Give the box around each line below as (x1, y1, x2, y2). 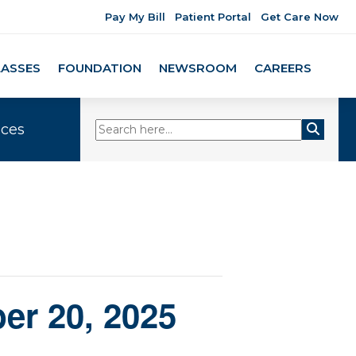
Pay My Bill (105, 10, 165, 23)
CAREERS (254, 60, 312, 75)
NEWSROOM (159, 60, 238, 75)
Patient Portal (175, 10, 251, 23)
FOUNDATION (58, 60, 142, 75)
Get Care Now (261, 10, 339, 23)
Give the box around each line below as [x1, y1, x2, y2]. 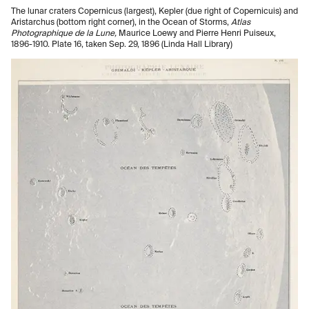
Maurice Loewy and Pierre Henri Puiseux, [119, 29, 276, 38]
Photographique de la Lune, [11, 29, 119, 38]
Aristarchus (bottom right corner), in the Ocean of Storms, [11, 18, 231, 27]
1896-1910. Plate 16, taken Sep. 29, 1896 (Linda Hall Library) [11, 40, 232, 49]
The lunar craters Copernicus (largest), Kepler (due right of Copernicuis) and [11, 7, 298, 16]
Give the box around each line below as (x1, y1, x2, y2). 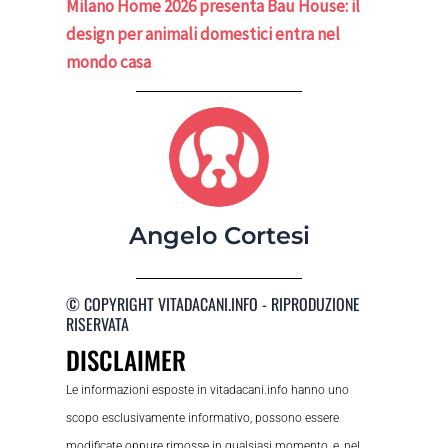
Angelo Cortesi (128, 220, 310, 250)
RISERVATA (66, 312, 130, 337)
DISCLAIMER (66, 341, 187, 379)
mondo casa (66, 50, 152, 73)
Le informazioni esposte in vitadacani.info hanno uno (66, 383, 350, 398)
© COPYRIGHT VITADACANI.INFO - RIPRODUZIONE (66, 292, 361, 317)
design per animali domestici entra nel (66, 22, 341, 45)
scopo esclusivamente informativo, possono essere (66, 411, 340, 426)
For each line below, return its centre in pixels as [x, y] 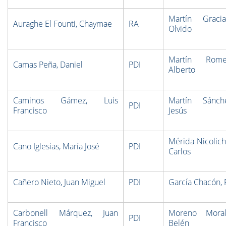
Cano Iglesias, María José [56, 146]
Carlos [180, 151]
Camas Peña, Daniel [48, 65]
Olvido [180, 29]
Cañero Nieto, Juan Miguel [59, 182]
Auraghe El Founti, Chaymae [63, 24]
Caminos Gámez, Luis [66, 100]
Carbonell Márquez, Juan [66, 213]
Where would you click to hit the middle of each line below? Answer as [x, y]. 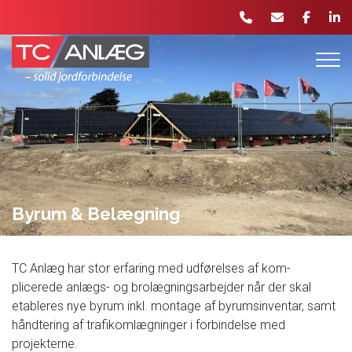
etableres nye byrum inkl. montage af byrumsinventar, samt [174, 306]
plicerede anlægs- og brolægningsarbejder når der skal [161, 287]
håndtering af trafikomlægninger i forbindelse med [148, 325]
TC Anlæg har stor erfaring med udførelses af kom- [151, 268]
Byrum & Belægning [96, 214]
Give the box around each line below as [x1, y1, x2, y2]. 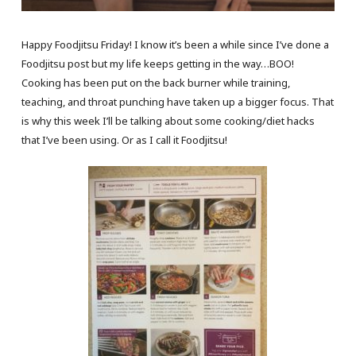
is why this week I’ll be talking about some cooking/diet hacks [21, 113, 315, 128]
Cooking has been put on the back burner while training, [21, 75, 290, 90]
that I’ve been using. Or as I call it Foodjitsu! [21, 132, 227, 147]
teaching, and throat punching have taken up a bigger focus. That [21, 94, 334, 109]
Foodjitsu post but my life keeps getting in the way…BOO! [21, 56, 294, 71]
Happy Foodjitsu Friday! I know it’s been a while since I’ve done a [21, 37, 329, 52]
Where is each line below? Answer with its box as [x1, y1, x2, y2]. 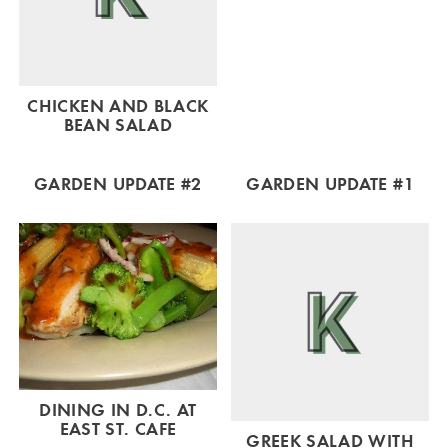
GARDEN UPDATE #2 [34, 171, 202, 196]
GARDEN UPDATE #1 [246, 171, 414, 196]
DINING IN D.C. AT [39, 397, 197, 422]
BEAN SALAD [63, 112, 173, 137]
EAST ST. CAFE [59, 416, 177, 441]
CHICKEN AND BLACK [27, 93, 209, 118]
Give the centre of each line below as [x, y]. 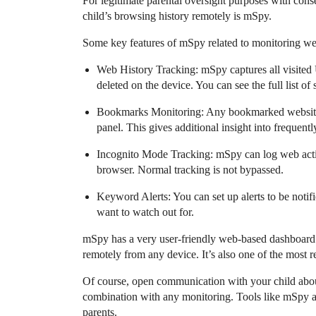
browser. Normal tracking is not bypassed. [190, 169]
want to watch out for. [145, 212]
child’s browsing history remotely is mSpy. [177, 16]
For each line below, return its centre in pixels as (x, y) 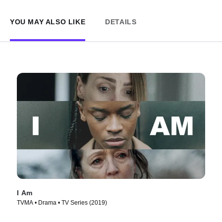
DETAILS (121, 22)
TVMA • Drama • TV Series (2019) (62, 202)
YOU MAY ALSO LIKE (48, 22)
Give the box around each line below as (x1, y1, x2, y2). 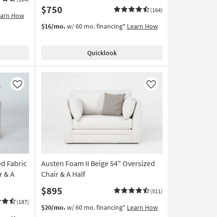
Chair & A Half (41, 169, 85, 179)
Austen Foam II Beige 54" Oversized (41, 158, 155, 168)
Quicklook (87, 48, 117, 57)
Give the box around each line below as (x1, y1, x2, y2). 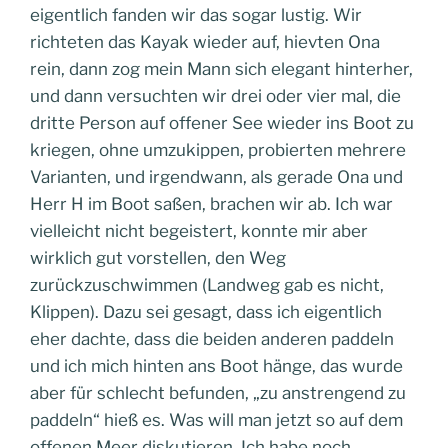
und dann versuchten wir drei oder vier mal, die (30, 86, 401, 106)
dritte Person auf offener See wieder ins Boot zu (30, 113, 414, 133)
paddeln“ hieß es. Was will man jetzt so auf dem (30, 410, 403, 430)
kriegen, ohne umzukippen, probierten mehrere (30, 140, 406, 160)
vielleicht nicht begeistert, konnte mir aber (30, 221, 368, 241)
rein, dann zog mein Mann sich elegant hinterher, (30, 59, 413, 79)
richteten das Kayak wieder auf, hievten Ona (30, 32, 380, 52)
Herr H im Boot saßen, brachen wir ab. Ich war (30, 194, 393, 214)
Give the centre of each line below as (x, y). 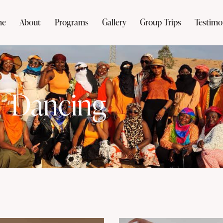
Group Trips (160, 22)
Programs (71, 22)
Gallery (114, 22)
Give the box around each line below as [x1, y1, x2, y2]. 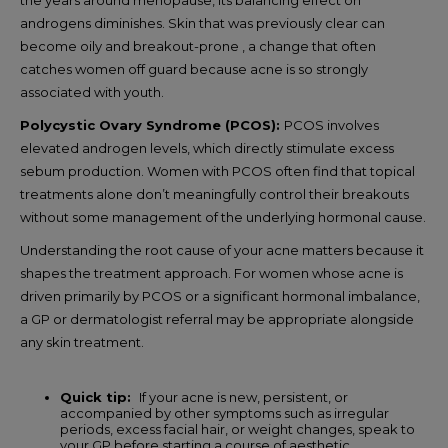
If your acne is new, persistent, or [139, 388, 348, 405]
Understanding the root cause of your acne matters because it [20, 241, 424, 258]
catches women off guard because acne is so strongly [20, 60, 368, 77]
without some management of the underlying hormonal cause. [20, 208, 426, 225]
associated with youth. [20, 83, 164, 100]
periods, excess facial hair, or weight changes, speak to [60, 420, 415, 437]
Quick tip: [60, 388, 139, 405]
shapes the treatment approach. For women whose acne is [20, 264, 403, 281]
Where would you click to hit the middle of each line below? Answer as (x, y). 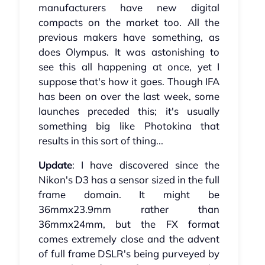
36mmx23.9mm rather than (129, 209)
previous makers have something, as (129, 37)
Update (55, 165)
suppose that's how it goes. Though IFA (129, 82)
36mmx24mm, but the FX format (129, 224)
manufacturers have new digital (129, 8)
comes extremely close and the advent (129, 239)
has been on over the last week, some (129, 96)
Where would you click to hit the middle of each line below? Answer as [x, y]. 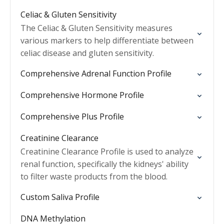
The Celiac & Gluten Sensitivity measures [96, 28]
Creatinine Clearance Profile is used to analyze [107, 151]
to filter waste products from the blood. [94, 176]
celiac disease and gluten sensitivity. [87, 53]
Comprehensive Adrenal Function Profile [96, 73]
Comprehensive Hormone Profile [82, 95]
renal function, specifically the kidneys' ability [104, 164]
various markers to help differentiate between [107, 40]
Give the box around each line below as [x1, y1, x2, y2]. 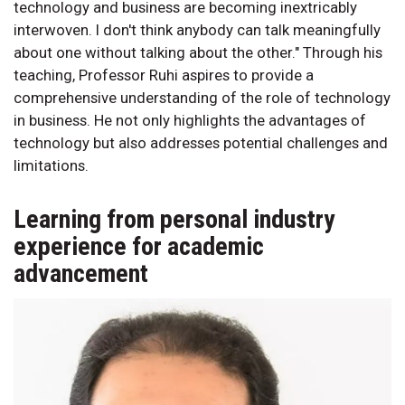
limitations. [14, 155, 89, 174]
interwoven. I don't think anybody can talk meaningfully [14, 20, 381, 39]
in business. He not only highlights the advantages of [14, 110, 366, 129]
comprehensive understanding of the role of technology [14, 88, 391, 107]
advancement [14, 258, 148, 288]
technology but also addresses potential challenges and [14, 133, 388, 152]
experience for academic [14, 231, 264, 261]
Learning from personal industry [14, 203, 334, 234]
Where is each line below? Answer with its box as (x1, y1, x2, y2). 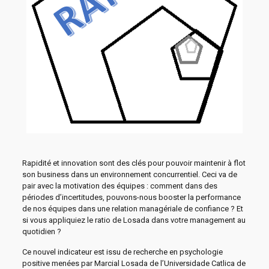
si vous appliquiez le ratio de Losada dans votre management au (22, 216, 246, 225)
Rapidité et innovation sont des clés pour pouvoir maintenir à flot (22, 159, 246, 168)
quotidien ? (22, 227, 61, 236)
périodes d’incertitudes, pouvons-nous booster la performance (22, 193, 241, 202)
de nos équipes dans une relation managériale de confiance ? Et (22, 204, 243, 213)
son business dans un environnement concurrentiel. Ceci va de (22, 170, 237, 179)
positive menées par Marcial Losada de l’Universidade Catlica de (22, 259, 246, 268)
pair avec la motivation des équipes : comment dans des (22, 181, 217, 190)
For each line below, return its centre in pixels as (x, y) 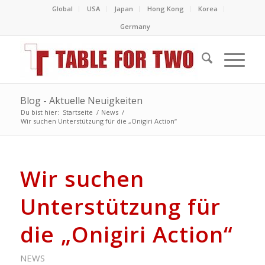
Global (63, 9)
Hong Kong (166, 9)
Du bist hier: (40, 112)
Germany (135, 26)
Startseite (77, 112)
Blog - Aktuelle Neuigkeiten (81, 101)
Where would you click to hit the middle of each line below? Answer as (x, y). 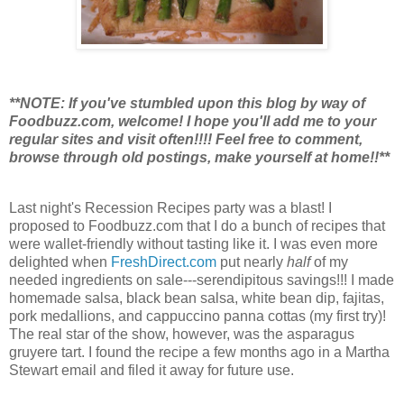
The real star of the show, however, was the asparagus (182, 334)
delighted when (60, 262)
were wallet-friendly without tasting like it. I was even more (193, 243)
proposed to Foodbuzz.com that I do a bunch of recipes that (197, 225)
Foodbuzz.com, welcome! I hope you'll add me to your (193, 121)
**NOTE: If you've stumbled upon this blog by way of (187, 103)
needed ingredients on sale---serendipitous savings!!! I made (202, 280)
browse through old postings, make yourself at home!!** (199, 157)
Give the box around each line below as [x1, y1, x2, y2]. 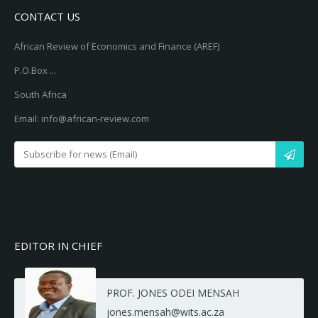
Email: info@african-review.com [14, 112, 149, 125]
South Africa [14, 88, 67, 101]
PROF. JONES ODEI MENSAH [106, 286, 239, 300]
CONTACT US [14, 9, 80, 23]
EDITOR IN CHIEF [14, 238, 102, 253]
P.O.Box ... [14, 64, 56, 77]
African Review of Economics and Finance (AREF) [14, 40, 219, 53]
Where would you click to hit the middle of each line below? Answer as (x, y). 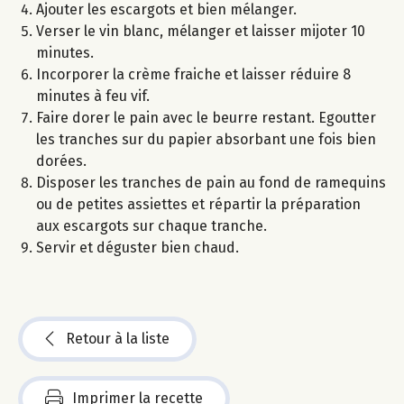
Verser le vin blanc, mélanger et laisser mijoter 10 (201, 31)
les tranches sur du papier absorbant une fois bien (206, 139)
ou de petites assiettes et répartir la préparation (198, 204)
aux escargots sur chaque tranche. (151, 225)
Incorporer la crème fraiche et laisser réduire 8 (193, 74)
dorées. (61, 161)
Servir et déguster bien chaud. (138, 247)
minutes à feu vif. (93, 96)
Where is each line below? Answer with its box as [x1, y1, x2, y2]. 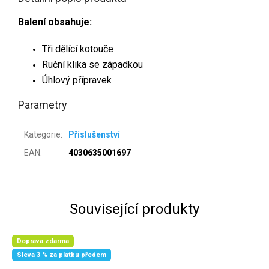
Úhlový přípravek [42, 74, 112, 86]
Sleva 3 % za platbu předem [17, 251, 106, 259]
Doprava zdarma [17, 237, 69, 245]
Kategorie [24, 129, 61, 139]
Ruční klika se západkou [42, 58, 143, 70]
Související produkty [70, 200, 199, 217]
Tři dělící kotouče [42, 43, 113, 55]
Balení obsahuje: [18, 16, 92, 28]
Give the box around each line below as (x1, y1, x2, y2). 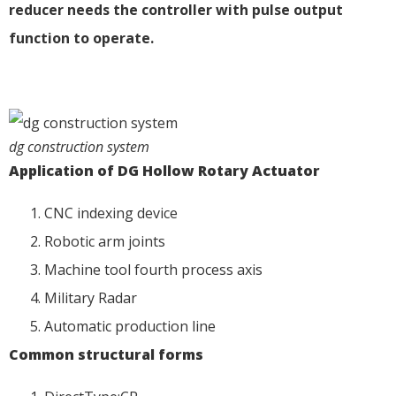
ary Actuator (224, 161, 320, 181)
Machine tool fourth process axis (44, 260, 263, 280)
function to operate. (9, 28, 154, 49)
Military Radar (44, 288, 137, 308)
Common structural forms (9, 345, 203, 365)
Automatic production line (44, 316, 216, 337)
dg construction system (9, 137, 149, 157)
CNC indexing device (44, 203, 178, 224)
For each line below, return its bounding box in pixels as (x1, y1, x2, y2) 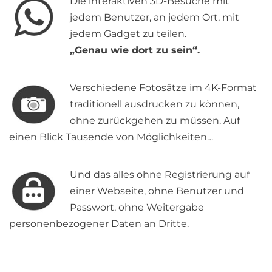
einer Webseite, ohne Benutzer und (70, 185, 244, 197)
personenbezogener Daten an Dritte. (9, 217, 189, 229)
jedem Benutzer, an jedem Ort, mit (70, 11, 239, 23)
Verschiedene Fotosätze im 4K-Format (70, 81, 257, 93)
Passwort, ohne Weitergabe (70, 201, 204, 213)
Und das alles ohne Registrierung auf (70, 168, 250, 180)
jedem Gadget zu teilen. (70, 27, 186, 39)
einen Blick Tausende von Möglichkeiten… (9, 131, 213, 143)
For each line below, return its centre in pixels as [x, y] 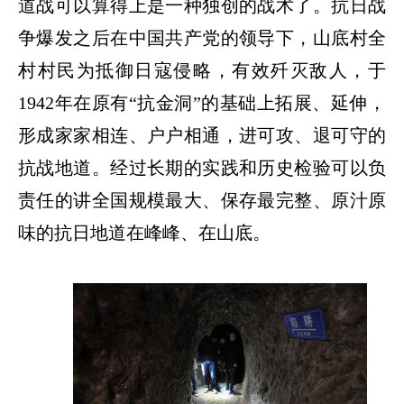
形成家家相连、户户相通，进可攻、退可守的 [202, 136]
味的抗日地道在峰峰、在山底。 [144, 233]
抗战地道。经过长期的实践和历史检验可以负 [202, 168]
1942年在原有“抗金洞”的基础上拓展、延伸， [202, 103]
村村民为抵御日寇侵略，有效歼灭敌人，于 [202, 71]
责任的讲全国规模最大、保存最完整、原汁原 [202, 201]
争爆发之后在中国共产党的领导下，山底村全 [202, 38]
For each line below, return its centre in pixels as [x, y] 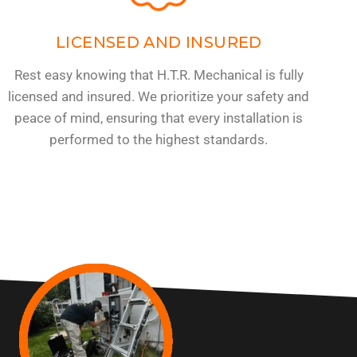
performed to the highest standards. [159, 139]
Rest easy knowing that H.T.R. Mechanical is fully [159, 75]
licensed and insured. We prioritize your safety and [159, 96]
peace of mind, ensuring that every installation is [159, 118]
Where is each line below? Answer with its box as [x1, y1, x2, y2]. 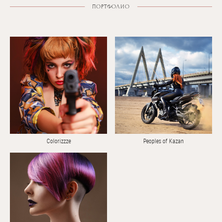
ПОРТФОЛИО [92, 2, 130, 10]
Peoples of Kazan [143, 138, 184, 145]
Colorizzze [46, 138, 71, 145]
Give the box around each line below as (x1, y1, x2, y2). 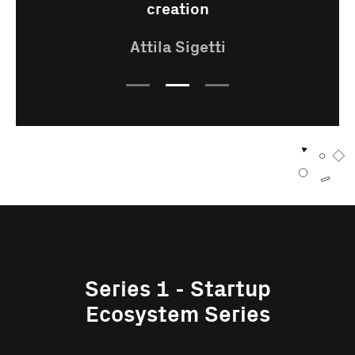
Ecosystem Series (85, 302, 270, 329)
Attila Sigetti (129, 38, 226, 58)
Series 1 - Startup (84, 277, 271, 303)
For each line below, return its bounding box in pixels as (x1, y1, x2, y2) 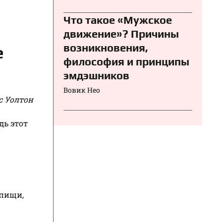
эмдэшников (63, 68, 129, 82)
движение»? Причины (63, 27, 179, 40)
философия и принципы (63, 55, 189, 68)
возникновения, (63, 41, 148, 54)
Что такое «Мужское (63, 13, 172, 26)
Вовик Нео (63, 85, 100, 95)
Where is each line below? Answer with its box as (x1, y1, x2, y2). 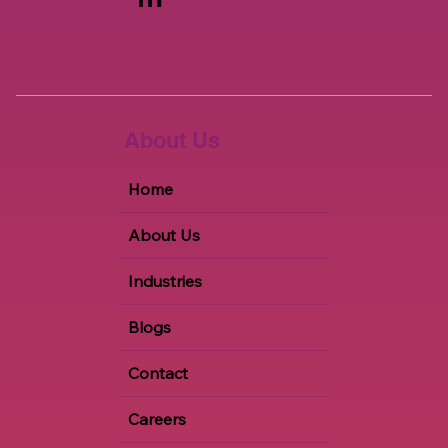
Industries (128, 270, 203, 291)
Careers (128, 408, 187, 429)
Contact (128, 362, 189, 383)
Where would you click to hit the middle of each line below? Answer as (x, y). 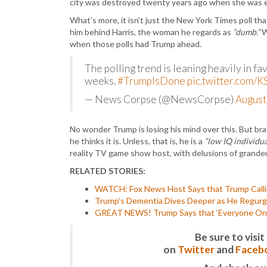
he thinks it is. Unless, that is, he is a (137, 141)
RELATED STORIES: (108, 171)
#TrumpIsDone (151, 81)
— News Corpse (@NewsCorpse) (160, 99)
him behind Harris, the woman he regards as (151, 32)
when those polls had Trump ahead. (136, 44)
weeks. (101, 81)
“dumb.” (246, 32)
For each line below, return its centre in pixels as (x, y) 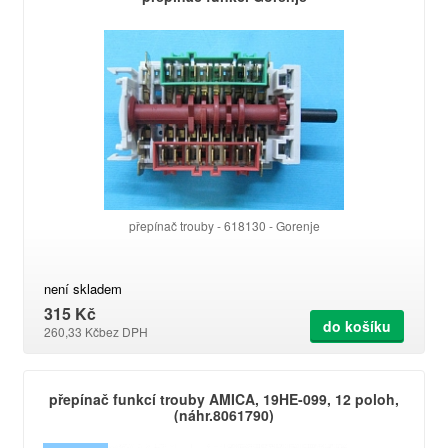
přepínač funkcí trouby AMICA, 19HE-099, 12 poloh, (224, 399)
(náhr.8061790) (224, 415)
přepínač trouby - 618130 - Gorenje (224, 225)
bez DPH (123, 331)
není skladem (83, 288)
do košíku (357, 326)
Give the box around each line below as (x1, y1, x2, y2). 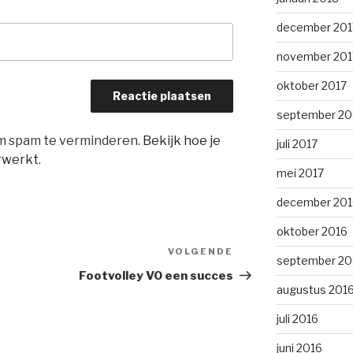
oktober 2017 (276, 79, 347, 92)
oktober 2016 (276, 225, 347, 238)
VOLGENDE (168, 246, 234, 258)
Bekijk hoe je (143, 133, 221, 149)
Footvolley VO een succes (79, 269, 234, 284)
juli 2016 (276, 312, 318, 325)
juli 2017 (276, 137, 318, 150)
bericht (232, 265, 281, 281)
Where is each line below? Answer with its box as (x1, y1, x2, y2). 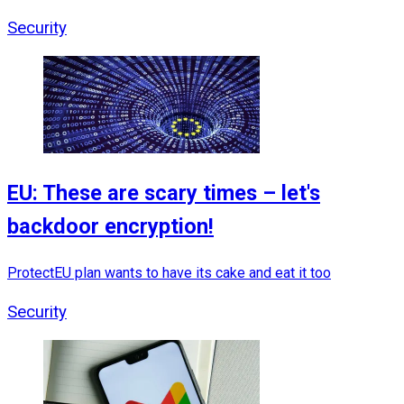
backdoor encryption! (7, 214, 214, 240)
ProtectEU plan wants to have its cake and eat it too (7, 263, 331, 281)
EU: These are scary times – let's (7, 180, 320, 207)
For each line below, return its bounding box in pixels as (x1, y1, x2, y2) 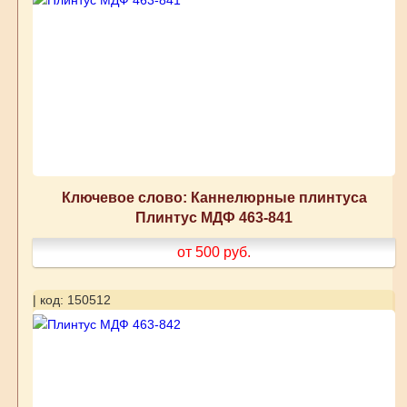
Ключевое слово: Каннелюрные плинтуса (61, 189, 367, 206)
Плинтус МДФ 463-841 (135, 209, 293, 226)
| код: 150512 (32, 293, 111, 308)
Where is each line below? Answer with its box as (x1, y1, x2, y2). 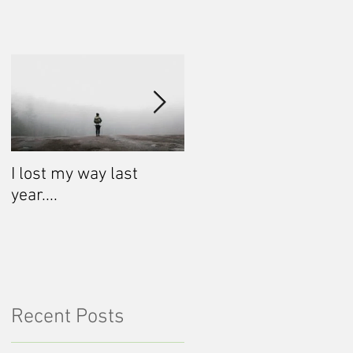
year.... (11, 185, 58, 207)
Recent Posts (11, 305, 124, 329)
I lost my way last (11, 164, 138, 186)
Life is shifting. (184, 164, 292, 186)
=====
**Assignment:** Reproduce the records above from their first line to the line bearing "Olvido [180, 29]", both ends included, leaving every picture out.

**Expected answer:**
Give the box around each line below as (x1, y1, x2, y2). 
Pay My Bill (105, 10, 165, 23)
CAREERS (254, 60, 312, 75)
NEWSROOM (159, 60, 238, 75)
Patient Portal (175, 10, 251, 23)
FOUNDATION (58, 60, 142, 75)
Get Care Now (261, 10, 339, 23)
Give the box around each line below as [x1, y1, x2, y2]. 
Maurice Loewy and Pierre Henri Puiseux, [119, 29, 276, 38]
Photographique de la Lune, [11, 29, 119, 38]
Aristarchus (bottom right corner), in the Ocean of Storms, [11, 18, 231, 27]
1896-1910. Plate 16, taken Sep. 29, 1896 (Linda Hall Library) [11, 40, 232, 49]
The lunar craters Copernicus (largest), Kepler (due right of Copernicuis) and [11, 7, 298, 16]
Give the box around each line below as (x1, y1, x2, y2). 
Angelo Cortesi (128, 220, 310, 250)
RISERVATA (66, 312, 130, 337)
DISCLAIMER (66, 341, 187, 379)
mondo casa (66, 50, 152, 73)
Le informazioni esposte in vitadacani.info hanno uno (66, 383, 350, 398)
© COPYRIGHT VITADACANI.INFO - RIPRODUZIONE (66, 292, 361, 317)
design per animali domestici entra nel (66, 22, 341, 45)
scopo esclusivamente informativo, possono essere (66, 411, 340, 426)
For each line below, return its centre in pixels as [x, y] 
Cano Iglesias, María José [56, 146]
Carlos [180, 151]
Camas Peña, Daniel [48, 65]
Olvido [180, 29]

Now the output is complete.